# Battery choice for Geekvape Aegis



## Drowner (15/1/18)

Hi,

Fishing for opinions/advice on the use of 26650/20700/21700 battery with my Aegis instead of the 18650 with sleeve that I am using at present.

If the 2*700 is a no-brainer, then advice on preferred model and where to source the required cap will be appreciated.

Many thanks, Drowner.


----------



## Stosta (16/1/18)

Hi @Drowner 

I've never had to shop these batteries so don't really know myself.

A quick search and it looks as though this would be the best option?

https://www.vapeking.co.za/ijoy-21700-3750mah-40a-high-drain-battery-1pc.html

3750mAh and a 40A (supposedly) CDR.

Reactions: Like 1


----------



## Baker (17/1/18)

The best battery to use by far would be the Ijoy 26650 or the Golisi 26650. The Golisi comes with the mod in some packages but i haven't seen it available for sale on it's own in SA. The Ijoy I've seen available from a few suppliers here, I can't remember all of them but I bought mine from Vape Club.

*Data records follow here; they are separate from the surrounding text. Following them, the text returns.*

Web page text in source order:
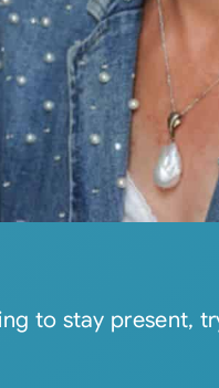
to stay present,
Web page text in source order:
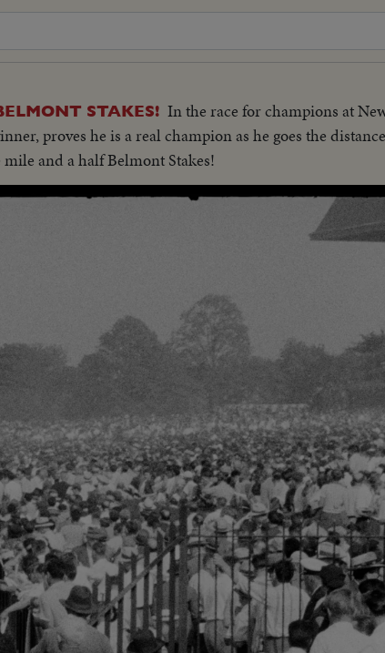
STAKES! In the race for champions at
proves he is a real champion as he goes the
and a half Belmont Stakes!
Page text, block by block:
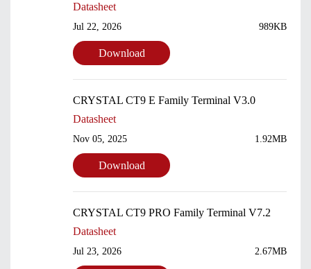
Datasheet
Jul 22, 2026 989KB
Download
CRYSTAL CT9 E Family Terminal V3.0
Datasheet
Nov 05, 2025 1.92MB
Download
CRYSTAL CT9 PRO Family Terminal V7.2
Datasheet
Jul 23, 2026 2.67MB
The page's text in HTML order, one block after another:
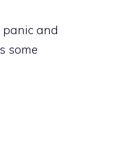
panic and
some
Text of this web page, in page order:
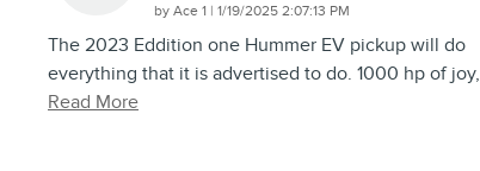
by Ace 1 | on
1/19/2025 2:07:13 PM
The 2023 Eddition one Hummer EV pickup will do
everything that it is advertised to do. 1000 hp of joy,
Read More
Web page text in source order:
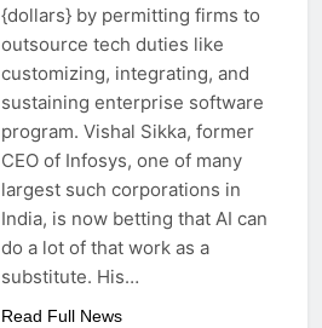
{dollars} by permitting firms to
outsource tech duties like
customizing, integrating, and
sustaining enterprise software
program. Vishal Sikka, former
CEO of Infosys, one of many
largest such corporations in
India, is now betting that AI can
do a lot of that work as a
substitute. His…
Read Full News
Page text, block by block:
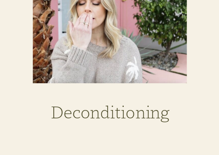
Deconditioning
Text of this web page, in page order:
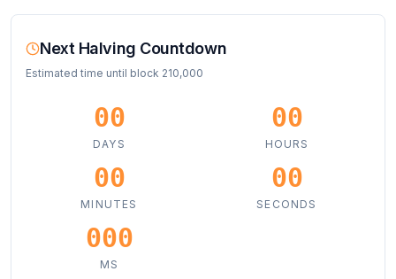
Next Halving Countdown
Estimated time until block 210,000
00
DAYS
00
HOURS
00
MINUTES
00
SECONDS
000
MS
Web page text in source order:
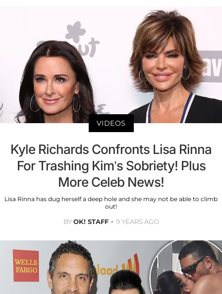
VIDEOS
Kyle Richards Confronts Lisa Rinna
For Trashing Kim’s Sobriety! Plus
More Celeb News!
Lisa Rinna has dug herself a deep hole and she may not be able to climb
out!
BYOK! STAFF 9 YEARS AGO
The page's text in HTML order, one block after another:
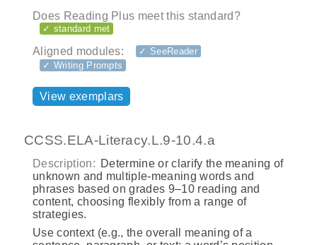
Does Reading Plus meet this standard?
✓ standard met
Aligned modules:
✓ SeeReader
✓ Writing Prompts
View exemplars
CCSS.ELA-Literacy.L.9-10.4.a
Description: Determine or clarify the meaning of
unknown and multiple-meaning words and
phrases based on grades 9–10 reading and
content, choosing flexibly from a range of
strategies.
Use context (e.g., the overall meaning of a
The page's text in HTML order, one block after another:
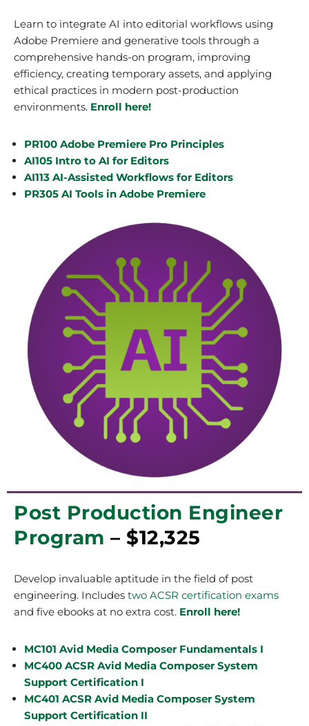
Learn to integrate AI into editorial workflows using
Adobe Premiere and generative tools through a
comprehensive hands-on program, improving
efficiency, creating temporary assets, and applying
ethical practices in modern post-production
environments. Enroll here!
PR100 Adobe Premiere Pro Principles
AI105 Intro to AI for Editors
AI113 AI-Assisted Workflows for Editors
PR305 AI Tools in Adobe Premiere
Post Production Engineer
Program – $12,325
Develop invaluable aptitude in the field of post
engineering. Includes two ACSR certification exams
and five ebooks at no extra cost. Enroll here!
MC101 Avid Media Composer Fundamentals I
MC400 ACSR Avid Media Composer System
Support Certification I
MC401 ACSR Avid Media Composer System
Support Certification II

Both are 4500mah. I have two of each and each one gives me almost as much battery life as my dual 18650 mods using dual 3000mah batteries.

Reactions: Like 2 | Agree 3


----------



## Asterix (17/1/18)

I agree with @Baker . Running my Aegis with the supplied Golisi 26650 and bought an Ijoy to go with it. One goes on charge every night. I keep a 18650 with the adapter for emergencies but haven’t come close to having to use it, and this is my all day mod.

Reactions: Like 3


----------